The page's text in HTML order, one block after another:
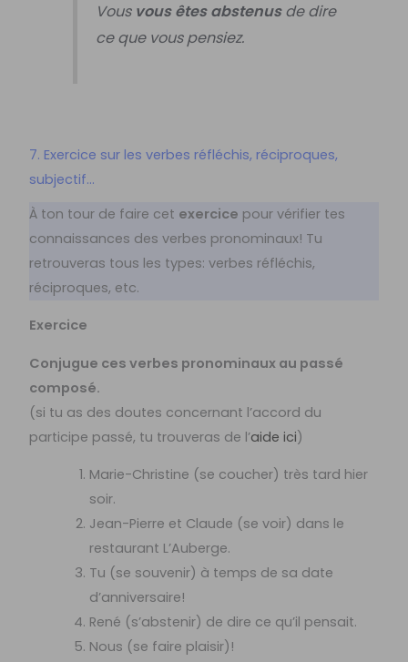
Vous vous êtes abstenusde dire
ce que vous pensiez.
7. Exercice sur les verbes réfléchis, réciproques,
subjectif…
À ton tour de faire cet exercice pour vérifier tes
connaissances des verbes pronominaux! Tu
retrouveras tous les types: verbes réfléchis,
réciproques, etc.
Exercice
Conjugue ces verbes pronominaux au passé
composé.
(si tu as des doutes concernant l’accord du
participe passé, tu trouveras de l’aide ici)
Marie-Christine (se coucher) très tard hier
soir.
Jean-Pierre et Claude (se voir) dans le
restaurant L’Auberge.
Tu (se souvenir) à temps de sa date
d’anniversaire!
René (s’abstenir) de dire ce qu’il pensait.
Nous (se faire plaisir)!
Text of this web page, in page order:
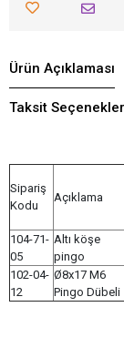
Ürün Açıklaması
Taksit
Sipariş
Kodu
Açıklama
104-71-
05
Altı köşe
pingo
102-04-
12
Ø8x17 M6
Pingo Dübeli

⁂

--- Problem details ---
Reproduce every entry exactly; images stay out.

--- Exercise answer ---
The page's text in HTML order, one block after another:
Vous vous êtes abstenusde dire
ce que vous pensiez.
7. Exercice sur les verbes réfléchis, réciproques,
subjectif…
À ton tour de faire cet exercice pour vérifier tes
connaissances des verbes pronominaux! Tu
retrouveras tous les types: verbes réfléchis,
réciproques, etc.
Exercice
Conjugue ces verbes pronominaux au passé
composé.
(si tu as des doutes concernant l’accord du
participe passé, tu trouveras de l’aide ici)
Marie-Christine (se coucher) très tard hier
soir.
Jean-Pierre et Claude (se voir) dans le
restaurant L’Auberge.
Tu (se souvenir) à temps de sa date
d’anniversaire!
René (s’abstenir) de dire ce qu’il pensait.
Nous (se faire plaisir)!
Text of this web page, in page order:
Ürün Açıklaması
Taksit
Sipariş
Kodu
Açıklama
104-71-
05
Altı köşe
pingo
102-04-
12
Ø8x17 M6
Pingo Dübeli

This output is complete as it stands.